Confronting the Truth about Torture
Jonathan Blitzer
Fri Aug 25, 1:38 PM ET
The Nation -- It is when he reads about the repeated cuts--short, calculated incisions--that Moroccan authorities savagely inflicted on his brother's genitals, that he begins to break down. We are listening to the brother of Binyam Mohamed--an Ethiopian national living in Britain "disappeared" in April 2002 and transferred among black-sites in Afghanistan and Morocco before descending on Guantánamo Bay, where he remains imprisoned without charges. His brother (who requested anonymity) reads from Binyam's diary, which managed to make its way from Guantánamo to his family. He gives voice to his brother's words: "It was an agony, trying desperately to suppress my feelings. But I was screaming. There was blood all over..."

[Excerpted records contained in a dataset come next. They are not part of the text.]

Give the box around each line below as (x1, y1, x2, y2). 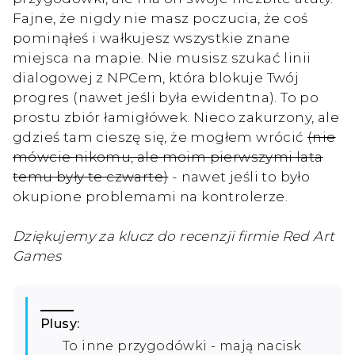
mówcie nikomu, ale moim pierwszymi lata (13, 147, 323, 165)
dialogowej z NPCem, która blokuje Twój (13, 68, 300, 86)
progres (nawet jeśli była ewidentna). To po (13, 88, 319, 105)
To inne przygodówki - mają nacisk (63, 338, 302, 353)
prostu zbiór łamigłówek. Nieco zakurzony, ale (13, 108, 339, 125)
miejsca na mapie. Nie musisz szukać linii (13, 48, 311, 66)
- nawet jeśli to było (168, 167, 311, 185)
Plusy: (40, 315, 80, 331)
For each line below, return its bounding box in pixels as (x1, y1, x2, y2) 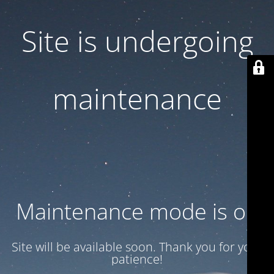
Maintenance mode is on (15, 196, 259, 226)
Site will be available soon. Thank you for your (11, 239, 263, 255)
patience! (111, 251, 163, 267)
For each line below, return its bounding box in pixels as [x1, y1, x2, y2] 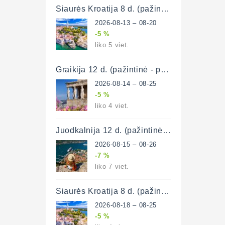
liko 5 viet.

Human rights advocates estimate that since September 11, 2001 hundreds, possibly thousands, of others have been subjected to the system of detention and rendition--called collectively, extraordinary rendition-- employed by the Central Intelligence Agency. Binyam and a German citizen Khaled El-Masri, who was recently released after a five months of interrogation, torture, and isolation, make up the core of Outlawed. The film is the work of Witness, an American human rights group with national and international affiliates that uses video advocacy to reach and empower viewers around the world. Outlawed, released this June, is one of Witness's latest efforts.

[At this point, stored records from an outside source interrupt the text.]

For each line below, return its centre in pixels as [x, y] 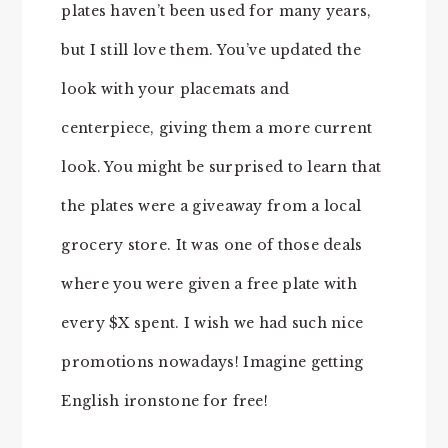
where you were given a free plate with [209, 283]
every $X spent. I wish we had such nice [212, 322]
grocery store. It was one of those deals [212, 244]
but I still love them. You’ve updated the [211, 49]
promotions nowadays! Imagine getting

A couple of years ago, Americans may have claimed simply that they hadn't known what the its government was doing in their names. But since 2004, evidence--both reported in the news media and in testimony from former detainees--has steadily mounted. Yet despite the indisputable facts of a blatantly immoral policy, the issue of extraordinary rendition has not seemed to generate widespread attention or outrage in the US.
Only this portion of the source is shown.